Don't forget that the current XML backend is to be replaced. It's not going to 
be changed now.

> It would have helped to have had:
> *  A DTD for this file, locally available *without* getting the
> developers source copy, and without downloading off the web.

Where did you find one in the end?

> *  Namespace prefixes defined somewhere in the data file.

There's no point doing that now, better to ditch the entire format and only 
retain the ability to read old files. Therefore, changes to the code that 
implements the current XML format are all but pointless - the whole point is 
to ensure complete compatibility with any file previously written by GnuCash 
- that includes any flaws in the XML structure of those files.
:-)

> *  For that matter, cutting down on the namespaces to something like
> say, one, would be really nice.

That's what has been done with the QSF XML definition - for exactly these 
reasons. Incidentally, QSF doesn't use a DTD, it uses a Schema (actually 2, 
one for data one for maps). Those are to be installed along with the 
application when the G2 port is released. It'll be installed in the logical 
place: /usr/share/xml/

> *  Not used XML ever, but instead used an updatable database with
> documentation  on the tables, names, etc.

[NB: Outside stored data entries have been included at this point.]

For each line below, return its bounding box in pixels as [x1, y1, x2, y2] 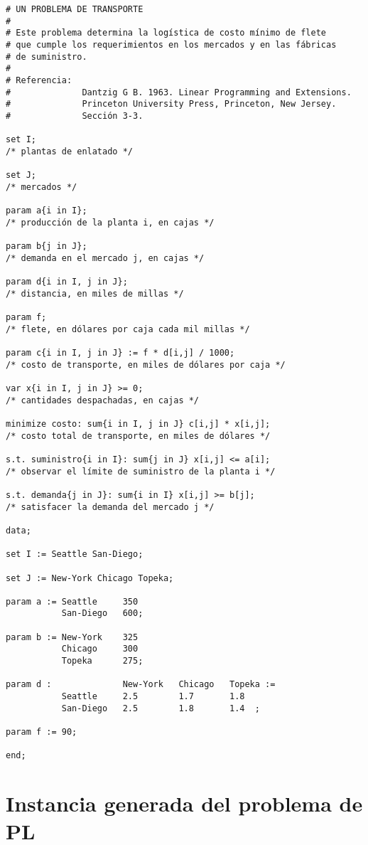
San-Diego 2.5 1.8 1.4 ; [61, 703, 260, 713]
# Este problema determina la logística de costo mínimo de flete [6, 28, 327, 38]
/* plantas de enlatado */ [6, 146, 133, 156]
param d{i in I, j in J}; [6, 277, 128, 287]
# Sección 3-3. [6, 110, 144, 121]
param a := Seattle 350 [6, 596, 139, 607]
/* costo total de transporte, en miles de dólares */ [6, 430, 271, 441]
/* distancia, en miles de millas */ [6, 288, 184, 299]
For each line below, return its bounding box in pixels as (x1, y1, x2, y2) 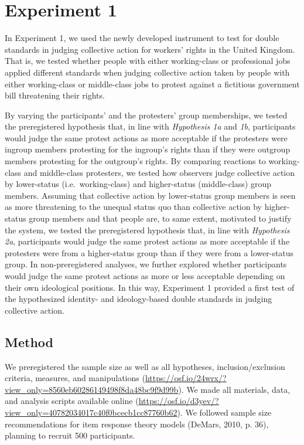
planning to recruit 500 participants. (5, 429, 135, 441)
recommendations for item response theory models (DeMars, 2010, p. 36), (5, 417, 269, 430)
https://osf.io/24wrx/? (145, 372, 227, 384)
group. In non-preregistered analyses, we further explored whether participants (5, 258, 287, 270)
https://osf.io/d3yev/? (138, 395, 219, 407)
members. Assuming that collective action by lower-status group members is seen (5, 189, 296, 201)
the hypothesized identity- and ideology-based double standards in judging (5, 293, 272, 305)
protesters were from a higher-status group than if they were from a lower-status (5, 246, 294, 259)
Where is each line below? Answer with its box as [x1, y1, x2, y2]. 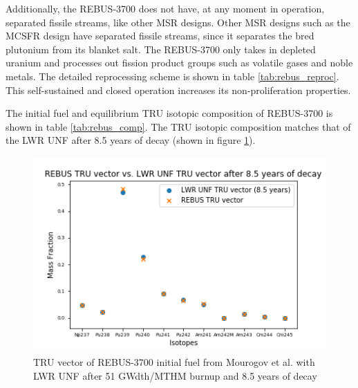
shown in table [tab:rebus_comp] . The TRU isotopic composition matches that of [6, 119, 351, 133]
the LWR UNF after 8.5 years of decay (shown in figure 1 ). [6, 133, 256, 147]
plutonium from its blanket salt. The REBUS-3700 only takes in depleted [6, 41, 316, 56]
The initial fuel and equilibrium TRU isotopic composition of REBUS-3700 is [6, 106, 333, 120]
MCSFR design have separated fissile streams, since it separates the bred [6, 28, 314, 43]
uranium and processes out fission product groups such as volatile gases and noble [6, 55, 353, 70]
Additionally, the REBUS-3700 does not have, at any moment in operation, [6, 1, 325, 15]
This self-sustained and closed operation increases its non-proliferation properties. [6, 82, 351, 97]
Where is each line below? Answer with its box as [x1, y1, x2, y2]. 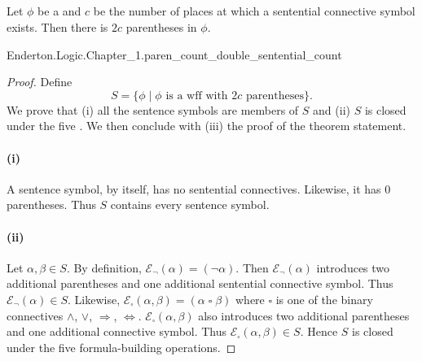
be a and [37, 2, 81, 20]
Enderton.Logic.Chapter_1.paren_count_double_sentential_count [7, 46, 342, 63]
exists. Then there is [7, 18, 108, 35]
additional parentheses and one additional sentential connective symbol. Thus [7, 275, 393, 292]
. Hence [300, 323, 338, 340]
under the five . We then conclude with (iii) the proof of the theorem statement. [7, 117, 407, 134]
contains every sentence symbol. [110, 196, 270, 213]
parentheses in [125, 18, 197, 35]
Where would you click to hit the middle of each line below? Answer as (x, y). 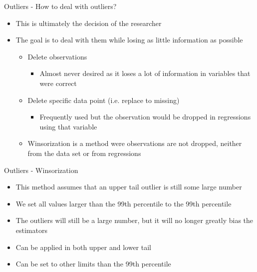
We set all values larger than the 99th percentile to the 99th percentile (124, 203)
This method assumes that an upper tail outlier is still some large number (129, 187)
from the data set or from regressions (84, 153)
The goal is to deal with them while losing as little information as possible (129, 40)
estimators (31, 230)
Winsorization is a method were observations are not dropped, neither (135, 143)
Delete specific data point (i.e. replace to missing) (104, 100)
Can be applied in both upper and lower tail (83, 247)

The "database" idea has been explored before. GnuCash doesn't have a database, 
but it is going to use Sqllite as a backend in future. I'm working on a 
simple translation to and from SQL for QSF data too. As for the documentation 
on table names and fields, see the QOF object definitions in the source. The 
end of Account.c, Transaction.c, gncInvoice.c and others.

I dare say those could be documented explicitly in the own section of the 
doxygen output, I'll consider that before G2 is released.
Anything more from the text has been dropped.